Tooling, jigs and fixtures have earned a reputation as the somewhat unexciting part of the additive manufacturing (AM) application spectrum. When you’re up against a world of generatively designed automotive parts and jet engines, it’s hard to shine when you’re tucked away on a production line. However, “the mundane”, as Todd Grimm called it in a notable keynote at TCT Show 2014, is rightfully having its moment in the spotlight as major manufacturers from Ford to Volkswagen are adopting these unsung technologies as aids on the factory floor.

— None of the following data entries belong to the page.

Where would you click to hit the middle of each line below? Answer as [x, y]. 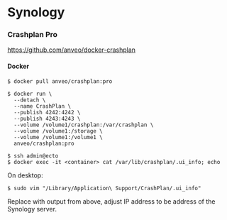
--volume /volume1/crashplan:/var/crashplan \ [84, 125]
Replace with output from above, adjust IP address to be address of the [111, 201]
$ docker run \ [30, 94]
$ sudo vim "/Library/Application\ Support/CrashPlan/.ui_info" [104, 188]
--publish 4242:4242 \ [47, 112]
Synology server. [32, 209]
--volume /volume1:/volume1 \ [58, 137]
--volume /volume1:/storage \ [58, 131]

According to a recent report based on AM technology providers, around 7% of customer applications were said to be tooling components, similar to the percentage of customers seeking more common applications such as visual aids and models. Responding to this growing demand, Wilson Tool International, the largest independent manufacturer of tooling systems for punch presses, press brakes, and punch and die components for the stamping and tableting industries, has decided to not only adopt additive but launch an entirely new AM-focused product division.

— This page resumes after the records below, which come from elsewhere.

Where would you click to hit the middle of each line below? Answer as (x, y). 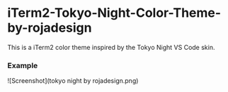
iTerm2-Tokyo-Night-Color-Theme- (114, 13)
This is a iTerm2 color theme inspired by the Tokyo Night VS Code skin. (111, 47)
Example (23, 65)
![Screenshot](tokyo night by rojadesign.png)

Wilson Tool has been around for over five decades, growing from a basement shop in Minnesota to a 350,000 square foot US manufacturing facility with a network of seven international manufacturing plants and offices. Its new Wilson Tool Additive venture, one of two recent investments including the purchase of the tablet press tooling division of Thomas Engineering Inc., is a prime example of how the company is putting significant stock in innovation.

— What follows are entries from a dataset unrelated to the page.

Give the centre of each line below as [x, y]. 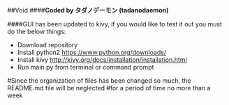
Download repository [47, 45]
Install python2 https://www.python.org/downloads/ [91, 52]
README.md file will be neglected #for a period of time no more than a [109, 88]
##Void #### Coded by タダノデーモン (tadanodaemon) [88, 10]
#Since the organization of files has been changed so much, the [99, 81]
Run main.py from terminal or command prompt [86, 67]
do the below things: [37, 31]
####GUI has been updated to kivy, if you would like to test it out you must [114, 24]

“With the rapid advancements in the technology we felt it was time to take advantage of what additive can offer to our customers,” Bryan Rogers, Senior Additive Manufacturing Engineer at Wilson Tool, told TCT. “We’ve done extensive testing with additive over the last couple of years to make sure we have the right technology to fit our markets and their applications. We’ve tested several types of technologies and materials to ensure that we get it right and have the knowledge to best serve our customers. Having the technology is important but knowing how to use and apply it is equally as important, if not more.”
The company has been using additive since the mid-1990s for the development of new products and more recently for producing finished parts. Wilson Tool Additive currently has seven machines in-house and more than a dozen material types across both plastic extrusion-based and light cured resin processes. Wilson Tool Additive has introduced two product lines to deliver made-to-order, custom press brake tools and manufacturing support parts, reducing lead times for a standard steel tool from up to six weeks down to just hours.
The first is Bend3D, offering design and manufacture of tools that can be used for forming and air-bending sheet metal. Internal testing has demonstrated these tools are capable of upwards of 1,000 bends, depending on the material type and thickness.
“Our Bend3D line can produce a usable tool in days – not weeks, in the cases of traditional manufacturing – and our pricing model puts that tooling at a price that is very advantageous when you need a tool fast,” Rogers explained. “Customers can also use a Bend3D tool while they are waiting for a traditional steel tool to be completed. This way a customer can deliver the first run of their parts faster.”
The second product is Solv3D, a line of additively manufactured parts which can be used for prototypes, jigs and fixtures or to replace traditionally manufactured low volume steel and plastic end-use parts, eliminating the need for costly moulds.
Wilson Tool hasn’t disclosed exactly which hardware it has in-house, though Silicon Valley 3D printing company, Carbon has revealed the company has been working with its Digital Light Synthesis technology to introduce a line of oil reservoirs for its QuickTap tapping tool. With four different technologies already producing parts and plans to expand in the new year, the value and benefits in terms of cost savings and turnaround that AM can bring to traditional manufacturing processes is clear. To manufacturers and their customers, that’s not mundane at all.
“I think we’ll see additive grow with current forecasts especially as the technology and speed increases,” Rogers added. “The user-friendliness of the software and hardware together can allow for great future savings and streamlining operations where it can be adopted.”